2012-01-25

From a two-pint pot


A mind for ever
Voyaging through strange seas of Thought, 
alone.
-William Wordsworth describing Sir Isaac Newton

Many of our greatest men and women began two steps back and kept sliding until force of will took over for fate. From his own memoirs Newton was said to be so small that he could fit into a two-pint pot. His father died four months before his birth and his step-father was as wicked as any fairy tale could provide despite being a Reverend. He hated the man and resented his mother. "Threatening my father and mother Smith to burn them and the house over them."

Sent to his grandmother's (Margery Ayscough) to live, he lived instead in his own world. A world that revolved around invention and experiment. It was said that all he wanted to do was study. His way. His love of Descartes, Copernicus and Galileo was outside of Trinity College, Cambridge's curriculum. It is amazing to think he, on his own, discovered the laws of gravity and motion. If he'd been a sociable man, this may never have happened. If his mother had had her way, the world would have been gifted with another farmer instead of a scientific genius

Newton made strides in mechanics, mathematics, thermodynamics, astronomy, optics and acoustics that changed the world.

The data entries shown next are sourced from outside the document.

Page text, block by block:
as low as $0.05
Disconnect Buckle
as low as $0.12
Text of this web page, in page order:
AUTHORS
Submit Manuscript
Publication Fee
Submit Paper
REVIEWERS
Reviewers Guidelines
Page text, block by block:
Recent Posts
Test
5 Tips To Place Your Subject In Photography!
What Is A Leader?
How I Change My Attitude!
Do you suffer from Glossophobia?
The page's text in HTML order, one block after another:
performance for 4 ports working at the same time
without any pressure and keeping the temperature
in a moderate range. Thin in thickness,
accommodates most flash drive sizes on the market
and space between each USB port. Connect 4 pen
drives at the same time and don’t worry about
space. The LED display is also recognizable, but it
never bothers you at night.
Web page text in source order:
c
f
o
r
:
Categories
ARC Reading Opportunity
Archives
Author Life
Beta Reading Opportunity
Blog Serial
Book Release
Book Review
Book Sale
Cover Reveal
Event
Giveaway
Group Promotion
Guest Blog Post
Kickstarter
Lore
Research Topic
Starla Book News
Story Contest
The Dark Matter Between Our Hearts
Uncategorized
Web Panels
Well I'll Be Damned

Principia Mathematica (1687) is thought to be the single most important book in the history of science.

His quarrel with German mathematician Gottfried Leibniz regarding calculus is renowned. Newton accused Leibniz of plagiarism*. This was no small charge. At the time, Leibniz was was a political adviser to the Duke of Hanover, was consider the first true geologist and was both a logician and a metaphysician. The Royal Society was called in to moderate. Strangely, they never called on Leibniz to give his side of the story. They eventually reported that, indeed, Leibniz was a fraud and Newton was the true inventor of the Calculus. That Newton wrote the report himself may have had something to do with the outcome.

He was an unparalleled genius, had a bad temper, and was an introvert. Some think introverted to the point of his having autism. Towards the end of his life, his studies in alchemy and mysticism had his contemporaries think he may have been mad. Perhaps he still knew more than they, or we, do.

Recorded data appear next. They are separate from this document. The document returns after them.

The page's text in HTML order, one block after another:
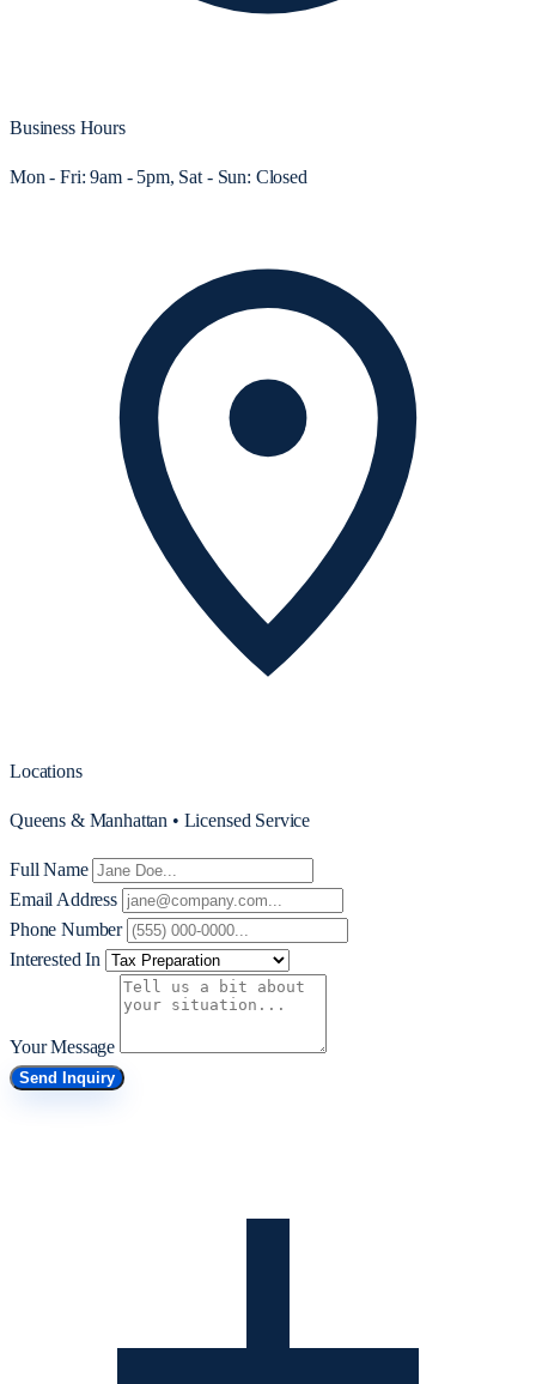
Business Hours
Mon - Fri: 9am - 5pm, Sat - Sun: Closed
Locations
Queens & Manhattan • Licensed Service
Full Name
Email Address
Phone Number
Interested In
Your Message
Send Inquiry
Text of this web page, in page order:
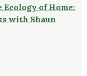
of Home:
with Shaun
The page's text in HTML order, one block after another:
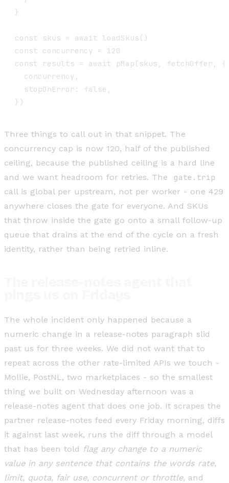
}
const skus = await loadSkus()
const concurrency = 120
const results = await pMap(skus, fetchOffer, {
  concurrency,
  stopOnError: false,
Three things to call out in that snippet. The
concurrency cap is now 120, half of the published
ceiling, because the published ceiling is a hard line
and we want headroom for retries. The
gate.trip
call is global per upstream, not per worker - one 429
anywhere closes the gate for everyone. And SKUs
that throw inside the gate go onto a small follow-up
queue that drains at the end of the cycle on a fresh
identity, rather than being retried inline.
The whole incident only happened because a
numeric change in a release-notes paragraph slid
past us for three weeks. We did not want that to
repeat across the other rate-limited APIs we touch -
Mollie, PostNL, two marketplaces - so the smallest
thing we built on Wednesday afternoon was a
release-notes agent that does one job. It scrapes the
partner release-notes feed every Friday morning, diffs
it against last week, runs the diff through a model
that has been told flag any change to a numeric
value in any sentence that contains the words rate,
limit, quota, fair use, concurrent or throttle, and
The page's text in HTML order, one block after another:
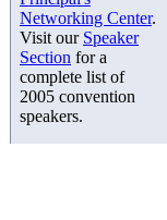
Networking Center.
Visit our Speaker
Section for a
complete list of
2005 convention
speakers.
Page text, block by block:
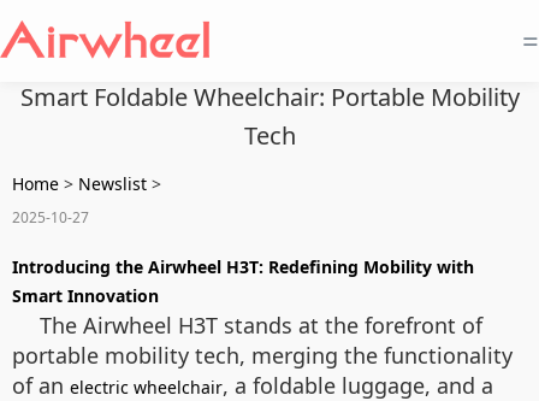
=
Smart Foldable Wheelchair: Portable Mobility
Tech
Home > Newslist >
2025-10-27
Introducing the Airwheel H3T: Redefining Mobility with
Smart Innovation
The Airwheel H3T stands at the forefront of
portable mobility tech, merging the functionality
of an electric wheelchair, a foldable luggage, and a

"I can calculate the motion of heavenly bodies, but not the madness of people."
 - Isaac Newton


My reading of him began with the QI Book of the Dead. And will expand to James Gleick's book called, simply, Isaac Newton. A fascinating and complex man. And more is being discovered about him every day.

Hideous shoe named after him.

The Ten Brightest Stars

Sun
Sirius
Canopus
Arcturus
Rigil Kentaurus, Toliman
Vega
Rigel
Procyon
Betelgeuse
Achernar

Note: The apparent brightness of a star depends on both its inherent (absolute) luminosity and its proximity to the observer.

* Leibniz had managed to came up with calculus independently. When Leibniz published his paper on calculus in 1684, he didn't feel the need to mention Newton.

1 comment:

Jen Jordan said...

Sister saw this post and said, "You mean I have to read stuff?"

Never. Just look at the pretty pictures.